Under this line is some data; print exactly the lines from the one containing "using a color index. [16, 239, 167, 262]" through its last line, without pictures.

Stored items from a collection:
=== Begin Enclosure ===
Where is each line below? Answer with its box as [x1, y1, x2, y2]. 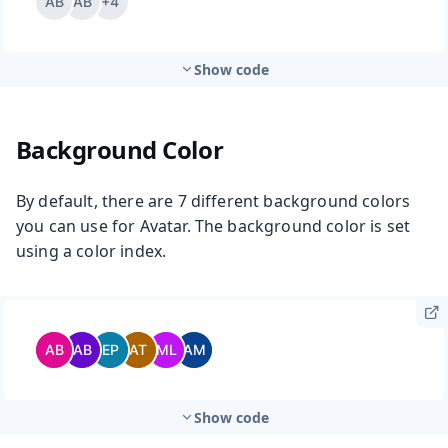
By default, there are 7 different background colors [16, 189, 411, 212]
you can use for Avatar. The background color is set [16, 214, 411, 237]
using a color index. [16, 239, 167, 262]
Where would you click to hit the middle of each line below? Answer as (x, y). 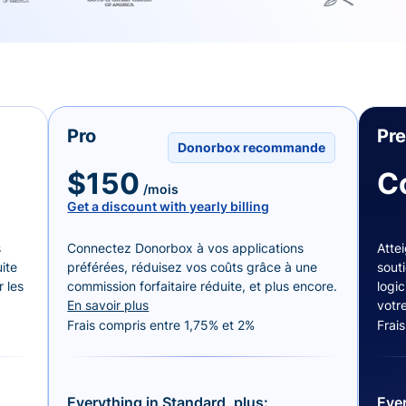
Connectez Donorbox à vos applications (186, 247)
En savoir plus (108, 304)
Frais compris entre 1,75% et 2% (161, 324)
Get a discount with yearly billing (169, 206)
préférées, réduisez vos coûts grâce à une (193, 266)
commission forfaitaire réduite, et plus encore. (203, 285)
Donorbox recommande (251, 148)
=== End Enclosure ===
→ **RESULT**:
using a color index. [16, 239, 167, 262]
Where would you click to hit the middle of each line below? Answer as (x, y). 
Connectez Donorbox à vos applications (186, 247)
En savoir plus (108, 304)
Frais compris entre 1,75% et 2% (161, 324)
Get a discount with yearly billing (169, 206)
préférées, réduisez vos coûts grâce à une (193, 266)
commission forfaitaire réduite, et plus encore. (203, 285)
Donorbox recommande (251, 148)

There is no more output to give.